Exclude all pictures, then copy each of the records exactly as written.

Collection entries
Segment Open

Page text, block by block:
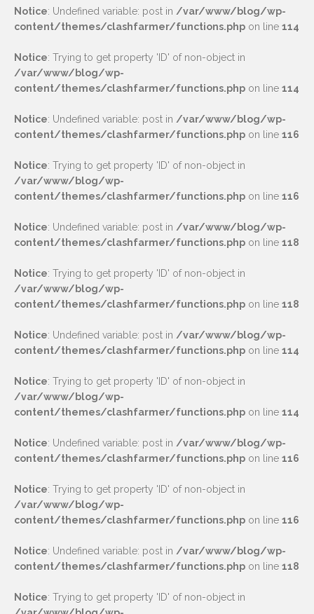
Notice: Undefined variable: post in /var/www/blog/wp-
content/themes/clashfarmer/functions.php on line 114
Notice: Trying to get property 'ID' of non-object in
/var/www/blog/wp-
content/themes/clashfarmer/functions.php on line 114
Notice: Undefined variable: post in /var/www/blog/wp-
content/themes/clashfarmer/functions.php on line 116
Notice: Trying to get property 'ID' of non-object in
/var/www/blog/wp-
content/themes/clashfarmer/functions.php on line 116
Notice: Undefined variable: post in /var/www/blog/wp-
content/themes/clashfarmer/functions.php on line 118
Notice: Trying to get property 'ID' of non-object in
/var/www/blog/wp-
content/themes/clashfarmer/functions.php on line 118
Notice: Undefined variable: post in /var/www/blog/wp-
content/themes/clashfarmer/functions.php on line 114
Notice: Trying to get property 'ID' of non-object in
/var/www/blog/wp-
content/themes/clashfarmer/functions.php on line 114
Notice: Undefined variable: post in /var/www/blog/wp-
content/themes/clashfarmer/functions.php on line 116
Notice: Trying to get property 'ID' of non-object in
/var/www/blog/wp-
content/themes/clashfarmer/functions.php on line 116
Notice: Undefined variable: post in /var/www/blog/wp-
content/themes/clashfarmer/functions.php on line 118
Notice: Trying to get property 'ID' of non-object in

Segment Closed

▶ _Solution for this task_
Page text, block by block:
Notice: Undefined variable: post in /var/www/blog/wp-
content/themes/clashfarmer/functions.php on line 114
Notice: Trying to get property 'ID' of non-object in
/var/www/blog/wp-
content/themes/clashfarmer/functions.php on line 114
Notice: Undefined variable: post in /var/www/blog/wp-
content/themes/clashfarmer/functions.php on line 116
Notice: Trying to get property 'ID' of non-object in
/var/www/blog/wp-
content/themes/clashfarmer/functions.php on line 116
Notice: Undefined variable: post in /var/www/blog/wp-
content/themes/clashfarmer/functions.php on line 118
Notice: Trying to get property 'ID' of non-object in
/var/www/blog/wp-
content/themes/clashfarmer/functions.php on line 118
Notice: Undefined variable: post in /var/www/blog/wp-
content/themes/clashfarmer/functions.php on line 114
Notice: Trying to get property 'ID' of non-object in
/var/www/blog/wp-
content/themes/clashfarmer/functions.php on line 114
Notice: Undefined variable: post in /var/www/blog/wp-
content/themes/clashfarmer/functions.php on line 116
Notice: Trying to get property 'ID' of non-object in
/var/www/blog/wp-
content/themes/clashfarmer/functions.php on line 116
Notice: Undefined variable: post in /var/www/blog/wp-
content/themes/clashfarmer/functions.php on line 118
Notice: Trying to get property 'ID' of non-object in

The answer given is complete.